We included 34 studies with 15,425 patients and 5,890 smokers. The individual tobacco consumption proportions reported ranged from 10.00% (Momtahen et al., 2009) [37] to 82.00% (Masjedi et al., 2013) [48]. Based on study design, 6 cohort, 14 case–control and 14 cross-sectional studies were involved in our analysis. The analysis also considered various cancer types, including 4 bladder, 2 breast, 4 colorectal, 5 esophageal, 3 gastric, 1 gastrointestinal, 4 head and neck squamous cell (HNSC), 5 lung, 1 pancreatic, 2 upper gastrointestinal cancers were included in our analysis. Additionally, 3 studies considered multiple cancer types. The overall proportion of tobacco consumption across all studies, as per the random effects model, was found to be 43.29% (CI95% 35.42%-51.52%, τ2 = 0.86, I2 = 98.0%) (Fig. 2).
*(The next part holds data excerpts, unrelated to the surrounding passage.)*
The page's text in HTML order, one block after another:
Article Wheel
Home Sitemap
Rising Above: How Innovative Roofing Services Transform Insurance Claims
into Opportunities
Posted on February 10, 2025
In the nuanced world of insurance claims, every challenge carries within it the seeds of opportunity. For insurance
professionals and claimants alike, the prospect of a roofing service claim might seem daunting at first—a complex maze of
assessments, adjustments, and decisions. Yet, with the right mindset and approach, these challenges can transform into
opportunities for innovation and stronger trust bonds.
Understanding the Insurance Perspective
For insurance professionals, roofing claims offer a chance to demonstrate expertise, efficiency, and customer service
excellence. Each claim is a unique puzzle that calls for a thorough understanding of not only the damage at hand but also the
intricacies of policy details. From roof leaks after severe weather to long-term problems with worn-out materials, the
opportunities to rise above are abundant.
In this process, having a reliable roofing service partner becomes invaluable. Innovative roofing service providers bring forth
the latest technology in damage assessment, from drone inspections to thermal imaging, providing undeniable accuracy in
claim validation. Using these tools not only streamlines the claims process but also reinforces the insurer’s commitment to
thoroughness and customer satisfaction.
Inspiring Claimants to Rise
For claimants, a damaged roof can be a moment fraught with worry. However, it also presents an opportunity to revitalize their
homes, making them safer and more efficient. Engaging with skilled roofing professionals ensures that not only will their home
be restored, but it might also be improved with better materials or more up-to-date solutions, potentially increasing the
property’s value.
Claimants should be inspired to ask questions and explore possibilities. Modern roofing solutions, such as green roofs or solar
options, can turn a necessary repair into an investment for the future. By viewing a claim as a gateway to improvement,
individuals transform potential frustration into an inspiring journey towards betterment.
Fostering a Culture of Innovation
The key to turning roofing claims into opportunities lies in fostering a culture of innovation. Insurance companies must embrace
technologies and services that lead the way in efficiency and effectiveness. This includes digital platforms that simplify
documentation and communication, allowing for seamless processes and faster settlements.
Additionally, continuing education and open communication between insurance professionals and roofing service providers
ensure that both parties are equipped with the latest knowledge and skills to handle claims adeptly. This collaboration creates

The Egger’s test p-value was 0.064, suggesting that there was no strong evidence of publication bias, although the intercept value on the funnel plot was 3.57.

Fig. 2
figure 2

Forest plot of studies included in meta-analysis of tobacco use prevalence in Iranian cancer patients

Associations between cancer types and tobacco use

Table 2 presents the outcomes from a comprehensive multiple logistic regression meta-analysis, focusing on the association between cancer type, cigarette smoking, and the prevalence of tobacco use among cancer patients. The analysis highlights a significant heterogeneity (I^2 = 93.792) and reveals distinct associations based on cancer type. The colorectal cancer is significantly associated with lower odds of tobacco use, while laryngeal cancer shows a contrary, positive association. Additionally, the influence of cigarette smoking on its own is significantly affirmed, and its interaction with cancer type elucidates a complex relationship, underscoring the multifaceted dynamics between cancer diagnoses, smoking habits, and their implications for patient health.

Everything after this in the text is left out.